Dans l’automne de 1621 et au siège de Montauban, où il suivait M. de Schomberg, il tomba dangereusement malade d’une fièvre pourpre, et le bruit même de sa mort courut. Malherbe, écrivant de Caen à son ami Peiresc (5 novembre), déplorait cette perte du ton d’un ami.

Comment M. d’Andilly fut ou crut être le bras droit de M. de Schomberg, tant que celui-ci resta Surintendant des finances ; comment, après la disgrâce de Schomberg, il passa dans la petite Cour et dans la faveur de Monsieur, qui lui fit donner la charge d’intendant-général de sa maison ; quelle était sa première grande liaison avec le colonel d’Ornano qui finit par concevoir jalousie de lui, et se perdre, à cause de cela, du moins l’historien et ami nous l’assure ;[2] comme quoi le cardinal de Richelieu eut dans un temps l’idée de le faire, lui d’Andilly, secrétaire d’État ; puis sa disgrâce, sa sortie de chez Monsieur, et la façon dont il fut

  1. Aire en Gascogne.
  2. D’autres disent autrement.
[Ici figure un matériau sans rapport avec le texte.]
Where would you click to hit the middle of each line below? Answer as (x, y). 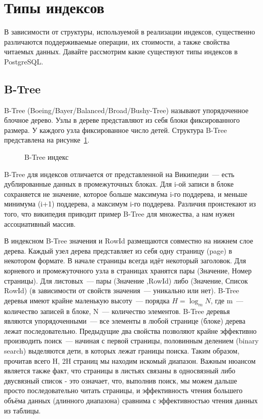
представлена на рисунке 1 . (47, 140)
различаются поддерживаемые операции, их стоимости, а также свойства (117, 41)
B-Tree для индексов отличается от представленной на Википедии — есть (119, 174)
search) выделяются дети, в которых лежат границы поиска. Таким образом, (122, 350)
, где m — (227, 300)
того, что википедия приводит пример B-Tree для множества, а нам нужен (119, 214)
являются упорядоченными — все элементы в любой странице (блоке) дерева (125, 321)
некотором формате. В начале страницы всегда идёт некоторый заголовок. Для (125, 260)
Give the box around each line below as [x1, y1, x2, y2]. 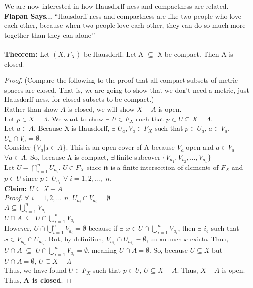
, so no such [146, 234, 182, 244]
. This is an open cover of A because [66, 142, 175, 152]
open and [186, 142, 214, 152]
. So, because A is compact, [26, 151, 109, 162]
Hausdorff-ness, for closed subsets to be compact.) [4, 94, 154, 104]
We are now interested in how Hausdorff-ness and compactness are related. [4, 1, 229, 11]
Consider [4, 142, 31, 152]
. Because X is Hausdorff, [34, 123, 110, 133]
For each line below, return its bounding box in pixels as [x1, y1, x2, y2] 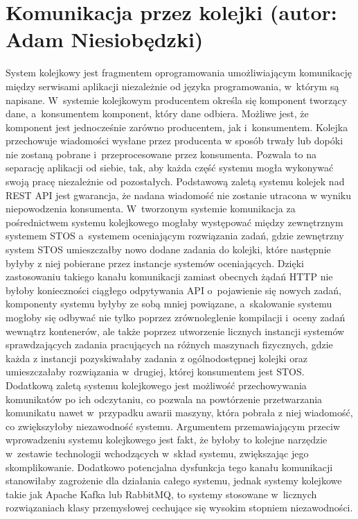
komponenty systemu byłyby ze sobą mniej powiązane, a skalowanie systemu [6, 296, 332, 311]
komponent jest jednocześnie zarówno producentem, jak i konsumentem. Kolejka [6, 119, 348, 134]
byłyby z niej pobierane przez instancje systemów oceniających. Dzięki [6, 255, 305, 270]
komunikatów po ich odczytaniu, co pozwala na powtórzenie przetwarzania [6, 391, 323, 406]
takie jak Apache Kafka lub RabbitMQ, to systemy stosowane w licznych [6, 486, 317, 501]
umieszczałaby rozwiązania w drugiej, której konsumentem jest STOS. [6, 364, 305, 379]
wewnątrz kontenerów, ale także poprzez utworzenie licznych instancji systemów [6, 323, 345, 338]
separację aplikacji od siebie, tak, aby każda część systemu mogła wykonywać [6, 160, 334, 175]
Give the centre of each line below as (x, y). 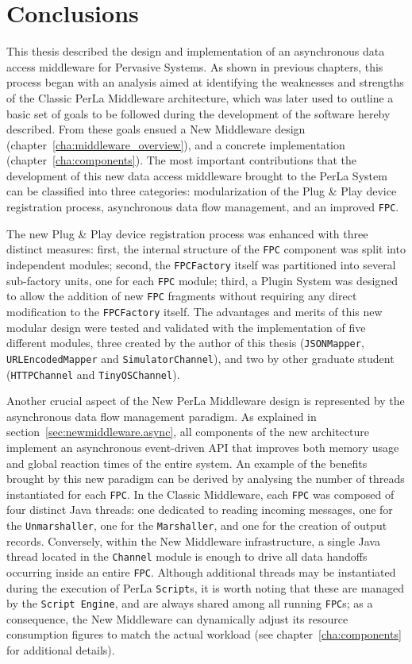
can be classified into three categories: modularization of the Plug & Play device (202, 191)
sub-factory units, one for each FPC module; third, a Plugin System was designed (202, 280)
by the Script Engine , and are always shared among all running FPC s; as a (190, 603)
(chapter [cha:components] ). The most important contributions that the (182, 160)
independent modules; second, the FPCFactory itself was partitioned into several (201, 264)
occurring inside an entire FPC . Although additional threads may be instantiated (201, 571)
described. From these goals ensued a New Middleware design (156, 129)
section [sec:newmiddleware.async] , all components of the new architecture (188, 432)
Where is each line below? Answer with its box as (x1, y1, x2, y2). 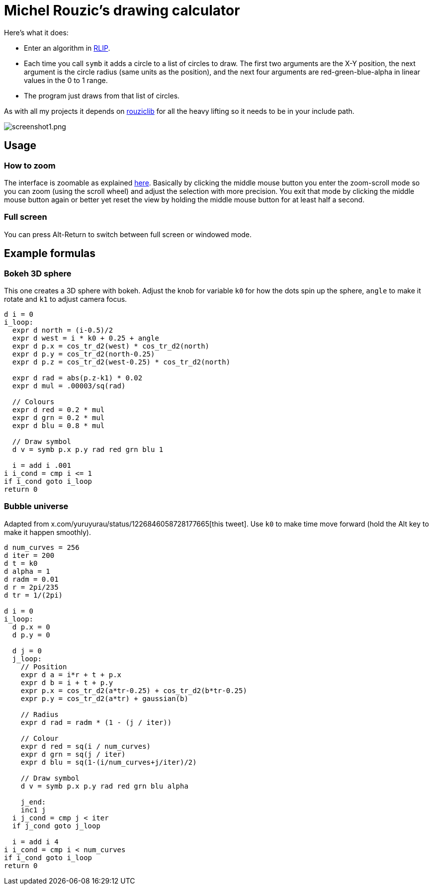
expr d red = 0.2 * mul (12, 405, 105, 414)
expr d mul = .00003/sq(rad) (12, 381, 126, 390)
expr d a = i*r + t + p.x (20, 670, 122, 679)
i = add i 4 (12, 837, 59, 846)
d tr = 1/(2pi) (4, 591, 63, 599)
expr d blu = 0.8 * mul (12, 421, 105, 430)
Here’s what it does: (4, 28, 69, 37)
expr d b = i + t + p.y (20, 678, 113, 687)
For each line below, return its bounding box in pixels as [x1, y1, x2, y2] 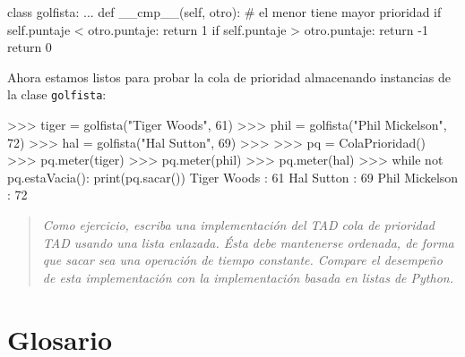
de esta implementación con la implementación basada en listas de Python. [42, 268, 453, 286]
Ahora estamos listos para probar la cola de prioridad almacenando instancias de [7, 67, 451, 86]
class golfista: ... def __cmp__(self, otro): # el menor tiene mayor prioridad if [7, 3, 442, 21]
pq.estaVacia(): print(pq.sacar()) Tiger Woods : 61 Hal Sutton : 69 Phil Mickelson [7, 167, 459, 186]
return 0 [7, 38, 52, 56]
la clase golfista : [7, 85, 107, 104]
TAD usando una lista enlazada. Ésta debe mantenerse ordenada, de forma [42, 233, 454, 251]
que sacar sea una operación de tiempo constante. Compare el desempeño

Le savant et fin continuateur du Père Daniel, le Père Griffet, dans son Histoire de Louis XIII, à l’occasion du procès de Chalais (année 1626), se donne le plaisir de remarquer qu’un des inculpés ; un gentilhomme nommé Boisdanemets, dans un livre intitulé : Mémoires du duc d’Orléans, qui contiennent plusieurs particularités de la vie de Gaston, « accuse le sieur Arnauld d’Andilly d’avoir trahi les secrets du maréchal d’Ornano, qui lui avoit procuré la place d’intendant de la maison du prince. » Une petite insinuation amicale en passant.